Os brinquedos plásticos baratos como se fossem os presentes verdadeiros dos homens sábios, anjos confundidos com as renas voando. A sujeira do estábulo sobreposta e confundida com a brancura da neve branca. E assim vai. Tudo isto se formou para dificultar o entendimento da verdadeira história do nascimento de Cristo. Uma confusão projetada por Satanás, o inimigo das almas dos homens.

Em Filipenses 2: 5-11 Paulo escreve:

Tende em vós o mesmo sentimento que houve também em Cristo Jesus, pois ele, subsistindo em forma de Deus, não julgou como usurpação o ser igual a Deus; antes, a si mesmo se esvaziou, assumindo a forma de servo, tornando-se em semelhança de homens; e, reconhecido em figura humana, a si mesmo se humilhou, tornando-se obediente até à morte e morte de cruz. Pelo que também Deus o exaltou sobremaneira e lhe deu o nome que está acima de todo nome, para que ao nome de Jesus se dobre todo joelho, nos céus, na terra e debaixo da terra, e toda língua confesse que Jesus Cristo é Senhor, para glória de Deus Pai.

Este texto é uma das joias puras do Novo Testamento.
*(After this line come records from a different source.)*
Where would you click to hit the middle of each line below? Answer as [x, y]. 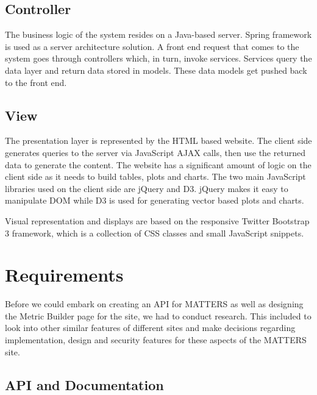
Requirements [64, 275]
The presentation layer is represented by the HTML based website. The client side [158, 141]
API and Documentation [84, 384]
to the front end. [36, 82]
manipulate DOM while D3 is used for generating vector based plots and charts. [155, 200]
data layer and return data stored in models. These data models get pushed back [156, 70]
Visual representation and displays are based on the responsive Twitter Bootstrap [157, 220]
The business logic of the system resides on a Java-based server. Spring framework [158, 34]
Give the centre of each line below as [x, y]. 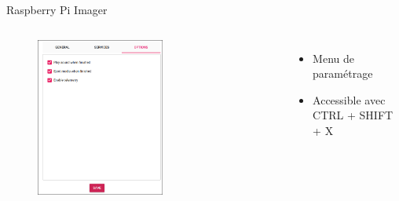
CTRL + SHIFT [353, 115]
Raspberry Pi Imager [57, 9]
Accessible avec [349, 99]
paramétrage [343, 73]
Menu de [333, 58]

Sua beleza e profundidade estão além da compreensão humana. Só podemos entender com a ajuda do Espírito Santo.

Ele nos explica a condescendência do Filho de Deus de vir à Terra, morrer e, em seguida, retornar em exaltação à glória. Ele nos diz o que aconteceu do lado divino da história. E quero apenas dar-lhe cinco passos simples pelos quais podemos caminhar por esta tremenda parte da Escritura.

E nós só vamos ter apenas uma espécie de visão panorâmica, porque cavar profundamente levaria semanas e semanas. Mas, para esta manhã, pelo menos entenderemos a realidade, se não todos os elementos potenciais que poderiam ser examinados.

Número um: Ele abandonou uma posição soberana.  O verso 6 identifica Sua pessoa, natureza, caráter e atributos na eternidade antes que Ele viesse. Em uma palavra, Sua posição soberana. Diz: “Pois Ele, subsistindo em forma de Deus, não julgou como usurpação o ser igual a Deus”.

Estamos falando de Jesus Cristo, que é identificado no final do versículo 5. E esta declaração surpreendente capta Sua natureza essencial. Literalmente, “Ele sendo em forma de Deus”.

Basta olharmos para a palavra “ser” por um momento. “Ser” denota a natureza essencial da pessoa, a essência, aquilo que é inalienável e imutavelmente verdadeiro sobre Ele. Jesus possui esta natureza como Deus. Esse é o Seu ser, quem Ele é. Isso se refere à Sua essência inata, imutável, eterna, inalterável. Sua natureza é a de Deus.

Ele descreve aquela parte de uma pessoa que todos nós compreendemos. Seu próprio ser. Descreve aquela parte de uma pessoa que não pode ser mudada, é essencial à Sua própria existência e permanece sempre a mesma. Para Jesus Cristo, é dizer que Ele é Deus e que é imutável e inalterável.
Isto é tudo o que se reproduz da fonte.